Toujours plus vite. Manger vite, rouler vite, vivre la vie… vite.
On veut être aussi efficaces qu’un suppositoire dans l’cul d’un chanteur enrhumé.
Fait qu’on se pense autonomes. On s’isole malgré nous parce qu’on a tout à portée de main. Téléphone cellulaire, Tinder, Netflix, manette de télévision… Classique. La manette est restée sur le meuble de télé, la salope.
J’avais à peine 9 ans. Mon père avait l’habitude de m’emmener au marché aux puces. Au quoi?!
C’est un endroit où tu te rends, physiquement, en voiture ou à pied. Ça prend environ 2 heures de ta journée (je sais, c’est du suicide, car nos secondes sont tellement précieuses). Tu marches dans des allées qui puent, tu vois du monde qui pue aussi, tu parles avec des humains, en face.
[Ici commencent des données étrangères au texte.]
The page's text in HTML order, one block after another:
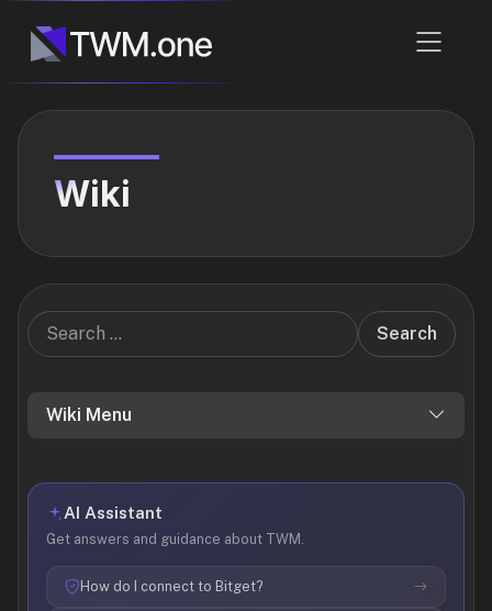
Wiki
Search
Wiki Menu
AI Assistant
Get answers and guidance about TWM.
How do I connect to Bitget?

Il fait un peu sombre, mais il y a plein de bébelles qui te font oublier le manque de fenêtres. Tu payes en argent comptant. Tu maga… Attends. Oui! Tu magasines! J’aurais juste dû dire que j’allais chez AliExpress. Désolée.
J’ai grandi avec ça. La relève est née avec des cellulaires dans les mains. Moi, je suis née les mains vides. Mon divertissement, je le créais.
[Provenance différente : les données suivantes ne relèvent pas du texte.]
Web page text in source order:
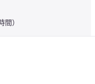
popular of which is Rang
cuisine. There are also
間）
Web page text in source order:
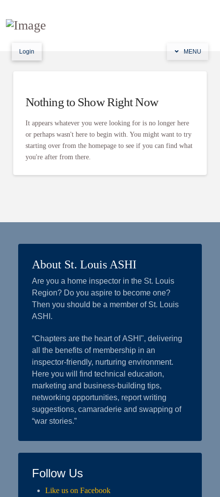
Login MENU
Nothing to Show Right Now
It appears whatever you were looking for is no longer here
or perhaps wasn't here to begin with. You might want to try
starting over from the homepage to see if you can find what
you're after from there.
About St. Louis ASHI
Are you a home inspector in the St. Louis
Region? Do you aspire to become one?
Then you should be a member of St. Louis
ASHI.
“Chapters are the heart of ASHI", delivering
all the benefits of membership in an
inspector-friendly, nurturing environment.
Here you will find technical education,
marketing and business-building tips,
networking opportunities, report writing
suggestions, camaraderie and swapping of
“war stories.”
Follow Us
Like us on Facebook

Mais là, on s’voit plus, humains.
Je préfère pogner un virus en frenchant une fille plutôt qu’en tapant « Une mère et sept Chinois » sur Google.
Toujours plus vite. De plus en plus seuls.
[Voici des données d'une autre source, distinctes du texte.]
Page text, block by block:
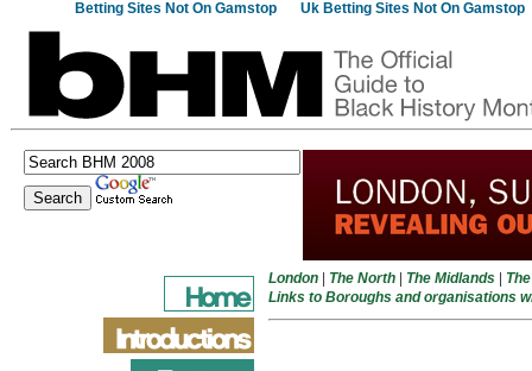
Betting Sites Not On Gamstop Uk Betting Sites Not On Gamstop
London The North The Midlands
Links to Boroughs and organisations
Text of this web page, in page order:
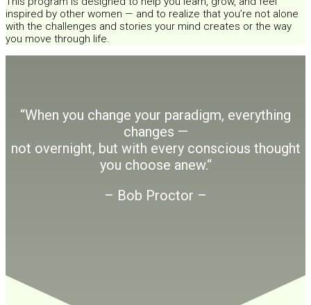
inspired by other women — and to realize that you’re not alone
with the challenges and stories your mind creates or the way
you move through life.
“When you change your paradigm, everything
changes —
not overnight, but with every conscious thought
you choose anew.“
– Bob Proctor –

Ça me rend triste. Quand je suis triste, je vais manger chez McDonald’s. Là-bas, y’a toujours une caissière pour te donner des sourires gratuits.
Je reste debout, devant le comptoir. Personne pour prendre ma commande. Personne semble me voir. Je panique un peu parce que moi, j’aime ça te dire c’que j’ai envie de manger, Madame la caissière. On partira pas en voyage de noces avec ça, mais au moins, on aura jasé. On aura même vécu un malaise parce que je vais peut-être être game de te dire que t’as une graine entre les dents!
Mais on aura des histoires à raconter.
Ça y est. Je ne vais pas avoir le choix… On en est là. Je déteste me masturber alors pas besoin d’te dire que je redoute la borne libre-service à ma droite.
Je pitonne ma commande, en silence. Aucun contact humain. Pouet pouet. Je prends mon numéro et je retourne patienter, seule, au comptoir.
Les minutes passent…
« Commande numéro 576!!… »
Pas de son, pas d’image.
« COMMANDE NUMÉRO 576!!!!! »
De plus en plus impatiente.
« MADAME!!! Commande numéro 576, c’est vous!!??? »
Je l’ignore et lève finalement les yeux, tranquillement, de l’écran de mon téléphone cellulaire.
Nous voilà quittes. Goûte à ta médecine.